*** Opening Data in this exercise ***

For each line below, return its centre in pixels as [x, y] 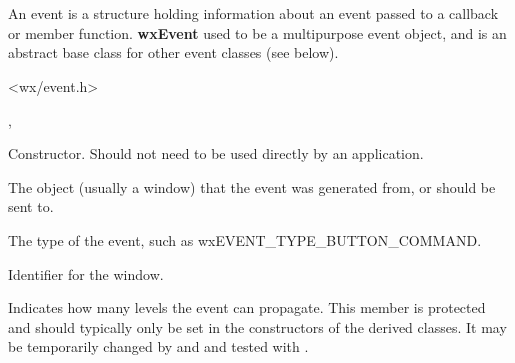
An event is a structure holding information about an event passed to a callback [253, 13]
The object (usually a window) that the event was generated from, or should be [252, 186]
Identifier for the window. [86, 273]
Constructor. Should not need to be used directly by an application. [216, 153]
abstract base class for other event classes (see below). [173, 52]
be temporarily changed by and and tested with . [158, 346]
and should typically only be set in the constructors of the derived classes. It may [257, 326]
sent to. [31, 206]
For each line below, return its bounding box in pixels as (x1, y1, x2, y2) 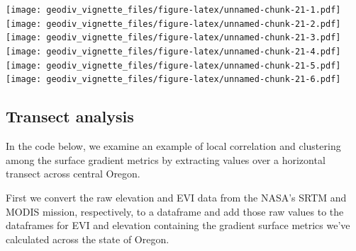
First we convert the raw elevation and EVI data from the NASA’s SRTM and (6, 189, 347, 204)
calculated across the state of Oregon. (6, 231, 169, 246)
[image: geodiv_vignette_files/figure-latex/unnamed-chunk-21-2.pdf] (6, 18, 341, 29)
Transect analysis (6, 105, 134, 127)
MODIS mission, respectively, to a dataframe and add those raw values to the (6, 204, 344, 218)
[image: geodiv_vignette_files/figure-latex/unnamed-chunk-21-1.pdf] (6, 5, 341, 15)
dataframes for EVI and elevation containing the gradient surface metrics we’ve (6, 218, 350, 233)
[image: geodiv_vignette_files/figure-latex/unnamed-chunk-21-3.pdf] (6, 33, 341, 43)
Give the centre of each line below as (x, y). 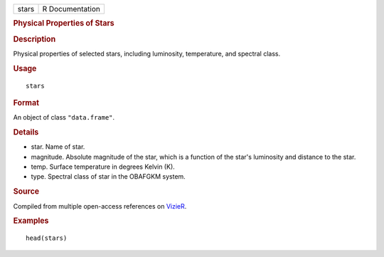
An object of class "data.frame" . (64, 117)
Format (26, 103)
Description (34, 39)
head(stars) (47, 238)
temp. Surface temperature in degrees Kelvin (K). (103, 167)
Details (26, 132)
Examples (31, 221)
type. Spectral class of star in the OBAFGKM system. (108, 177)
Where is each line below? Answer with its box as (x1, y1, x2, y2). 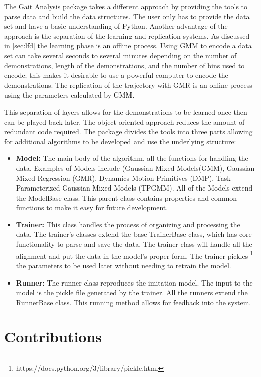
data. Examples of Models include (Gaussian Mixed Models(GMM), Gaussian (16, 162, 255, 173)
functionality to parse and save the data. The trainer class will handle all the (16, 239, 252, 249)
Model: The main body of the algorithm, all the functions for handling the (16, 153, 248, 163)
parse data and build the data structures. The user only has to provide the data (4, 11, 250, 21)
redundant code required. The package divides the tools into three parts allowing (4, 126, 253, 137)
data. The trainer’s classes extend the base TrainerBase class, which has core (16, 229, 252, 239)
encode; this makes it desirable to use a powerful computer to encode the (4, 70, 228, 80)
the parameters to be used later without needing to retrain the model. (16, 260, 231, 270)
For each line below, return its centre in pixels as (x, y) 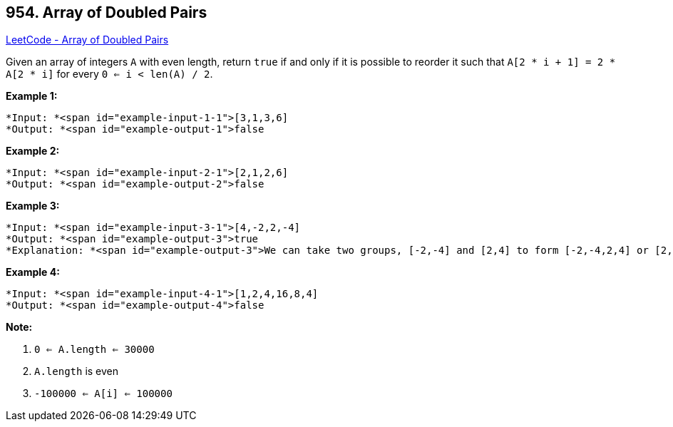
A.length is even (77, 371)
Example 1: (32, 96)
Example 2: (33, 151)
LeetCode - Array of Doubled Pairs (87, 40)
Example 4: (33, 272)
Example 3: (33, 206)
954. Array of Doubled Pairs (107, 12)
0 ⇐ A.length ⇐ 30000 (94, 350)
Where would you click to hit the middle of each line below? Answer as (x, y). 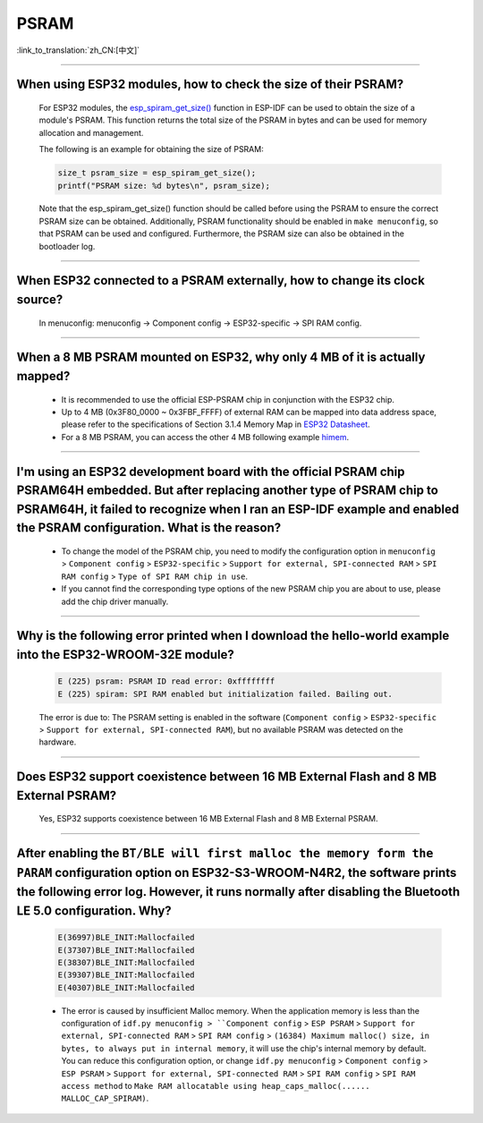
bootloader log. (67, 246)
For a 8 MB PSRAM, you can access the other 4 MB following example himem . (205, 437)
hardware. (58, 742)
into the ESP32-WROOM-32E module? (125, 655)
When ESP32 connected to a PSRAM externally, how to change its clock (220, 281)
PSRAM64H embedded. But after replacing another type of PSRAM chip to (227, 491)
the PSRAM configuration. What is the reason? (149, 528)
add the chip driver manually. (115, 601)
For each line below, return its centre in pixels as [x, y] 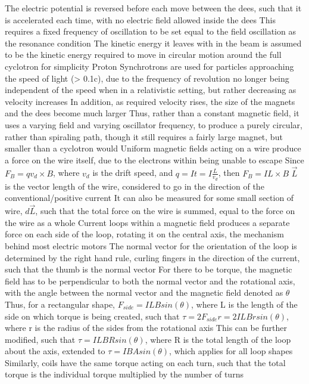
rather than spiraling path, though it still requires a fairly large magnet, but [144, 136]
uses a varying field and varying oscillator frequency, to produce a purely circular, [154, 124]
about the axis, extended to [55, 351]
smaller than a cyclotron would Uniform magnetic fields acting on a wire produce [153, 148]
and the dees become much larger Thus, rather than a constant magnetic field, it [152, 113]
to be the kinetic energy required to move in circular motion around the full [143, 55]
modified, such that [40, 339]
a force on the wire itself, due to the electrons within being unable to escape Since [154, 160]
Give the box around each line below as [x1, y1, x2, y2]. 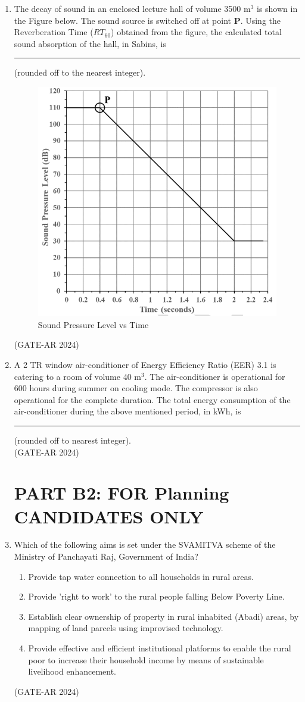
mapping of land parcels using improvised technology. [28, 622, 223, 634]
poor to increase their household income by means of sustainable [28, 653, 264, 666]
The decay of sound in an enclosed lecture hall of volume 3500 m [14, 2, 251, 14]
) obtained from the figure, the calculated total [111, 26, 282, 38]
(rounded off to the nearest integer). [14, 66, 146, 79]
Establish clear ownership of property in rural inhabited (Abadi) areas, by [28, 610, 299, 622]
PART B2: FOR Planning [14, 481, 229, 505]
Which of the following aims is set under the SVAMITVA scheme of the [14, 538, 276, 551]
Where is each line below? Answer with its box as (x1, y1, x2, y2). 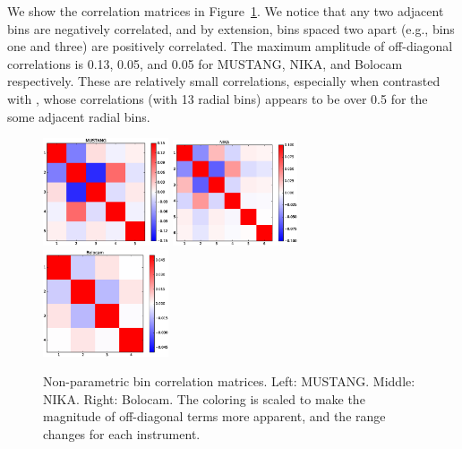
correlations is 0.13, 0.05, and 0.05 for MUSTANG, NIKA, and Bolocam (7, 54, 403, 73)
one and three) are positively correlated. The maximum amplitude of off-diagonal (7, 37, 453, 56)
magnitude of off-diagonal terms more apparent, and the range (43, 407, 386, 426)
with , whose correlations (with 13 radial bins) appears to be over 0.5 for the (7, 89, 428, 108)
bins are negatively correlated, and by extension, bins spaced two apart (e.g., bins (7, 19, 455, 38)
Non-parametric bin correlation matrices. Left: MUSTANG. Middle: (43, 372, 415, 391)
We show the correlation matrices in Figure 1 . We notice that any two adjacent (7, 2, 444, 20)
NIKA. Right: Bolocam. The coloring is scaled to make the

*** Closing Data in this exercise ***

→ Your instructions: Repeat all of the entries word for word, but omit the pictures.

→ Task solution:
For each line below, return its centre in pixels as [x, y] 
An event is a structure holding information about an event passed to a callback [253, 13]
The object (usually a window) that the event was generated from, or should be [252, 186]
Identifier for the window. [86, 273]
Constructor. Should not need to be used directly by an application. [216, 153]
abstract base class for other event classes (see below). [173, 52]
be temporarily changed by and and tested with . [158, 346]
and should typically only be set in the constructors of the derived classes. It may [257, 326]
sent to. [31, 206]
For each line below, return its bounding box in pixels as (x1, y1, x2, y2) 
First we convert the raw elevation and EVI data from the NASA’s SRTM and (6, 189, 347, 204)
calculated across the state of Oregon. (6, 231, 169, 246)
[image: geodiv_vignette_files/figure-latex/unnamed-chunk-21-2.pdf] (6, 18, 341, 29)
Transect analysis (6, 105, 134, 127)
MODIS mission, respectively, to a dataframe and add those raw values to the (6, 204, 344, 218)
[image: geodiv_vignette_files/figure-latex/unnamed-chunk-21-1.pdf] (6, 5, 341, 15)
dataframes for EVI and elevation containing the gradient surface metrics we’ve (6, 218, 350, 233)
[image: geodiv_vignette_files/figure-latex/unnamed-chunk-21-3.pdf] (6, 33, 341, 43)
Give the centre of each line below as (x, y). 
An object of class "data.frame" . (64, 117)
Format (26, 103)
Description (34, 39)
head(stars) (47, 238)
temp. Surface temperature in degrees Kelvin (K). (103, 167)
Details (26, 132)
Examples (31, 221)
type. Spectral class of star in the OBAFGKM system. (108, 177)
Where is each line below? Answer with its box as (x1, y1, x2, y2). 
data. Examples of Models include (Gaussian Mixed Models(GMM), Gaussian (16, 162, 255, 173)
functionality to parse and save the data. The trainer class will handle all the (16, 239, 252, 249)
Model: The main body of the algorithm, all the functions for handling the (16, 153, 248, 163)
parse data and build the data structures. The user only has to provide the data (4, 11, 250, 21)
redundant code required. The package divides the tools into three parts allowing (4, 126, 253, 137)
data. The trainer’s classes extend the base TrainerBase class, which has core (16, 229, 252, 239)
encode; this makes it desirable to use a powerful computer to encode the (4, 70, 228, 80)
the parameters to be used later without needing to retrain the model. (16, 260, 231, 270)
For each line below, return its centre in pixels as (x, y) 
A.length is even (77, 371)
Example 1: (32, 96)
Example 2: (33, 151)
LeetCode - Array of Doubled Pairs (87, 40)
Example 4: (33, 272)
Example 3: (33, 206)
954. Array of Doubled Pairs (107, 12)
0 ⇐ A.length ⇐ 30000 (94, 350)
Where would you click to hit the middle of each line below? Answer as (x, y). 
bootloader log. (67, 246)
For a 8 MB PSRAM, you can access the other 4 MB following example himem . (205, 437)
hardware. (58, 742)
into the ESP32-WROOM-32E module? (125, 655)
When ESP32 connected to a PSRAM externally, how to change its clock (220, 281)
PSRAM64H embedded. But after replacing another type of PSRAM chip to (227, 491)
the PSRAM configuration. What is the reason? (149, 528)
add the chip driver manually. (115, 601)
For each line below, return its centre in pixels as [x, y] 
rather than spiraling path, though it still requires a fairly large magnet, but [144, 136]
uses a varying field and varying oscillator frequency, to produce a purely circular, [154, 124]
about the axis, extended to [55, 351]
smaller than a cyclotron would Uniform magnetic fields acting on a wire produce [153, 148]
and the dees become much larger Thus, rather than a constant magnetic field, it [152, 113]
to be the kinetic energy required to move in circular motion around the full [143, 55]
modified, such that [40, 339]
a force on the wire itself, due to the electrons within being unable to escape Since [154, 160]
Give the box around each line below as [x1, y1, x2, y2]. 
mapping of land parcels using improvised technology. [28, 622, 223, 634]
poor to increase their household income by means of sustainable [28, 653, 264, 666]
The decay of sound in an enclosed lecture hall of volume 3500 m [14, 2, 251, 14]
) obtained from the figure, the calculated total [111, 26, 282, 38]
(rounded off to the nearest integer). [14, 66, 146, 79]
Establish clear ownership of property in rural inhabited (Abadi) areas, by [28, 610, 299, 622]
PART B2: FOR Planning [14, 481, 229, 505]
Which of the following aims is set under the SVAMITVA scheme of the [14, 538, 276, 551]
Where is each line below? Answer with its box as (x1, y1, x2, y2). 
correlations is 0.13, 0.05, and 0.05 for MUSTANG, NIKA, and Bolocam (7, 54, 403, 73)
one and three) are positively correlated. The maximum amplitude of off-diagonal (7, 37, 453, 56)
magnitude of off-diagonal terms more apparent, and the range (43, 407, 386, 426)
with , whose correlations (with 13 radial bins) appears to be over 0.5 for the (7, 89, 428, 108)
bins are negatively correlated, and by extension, bins spaced two apart (e.g., bins (7, 19, 455, 38)
Non-parametric bin correlation matrices. Left: MUSTANG. Middle: (43, 372, 415, 391)
We show the correlation matrices in Figure 1 . We notice that any two adjacent (7, 2, 444, 20)
NIKA. Right: Bolocam. The coloring is scaled to make the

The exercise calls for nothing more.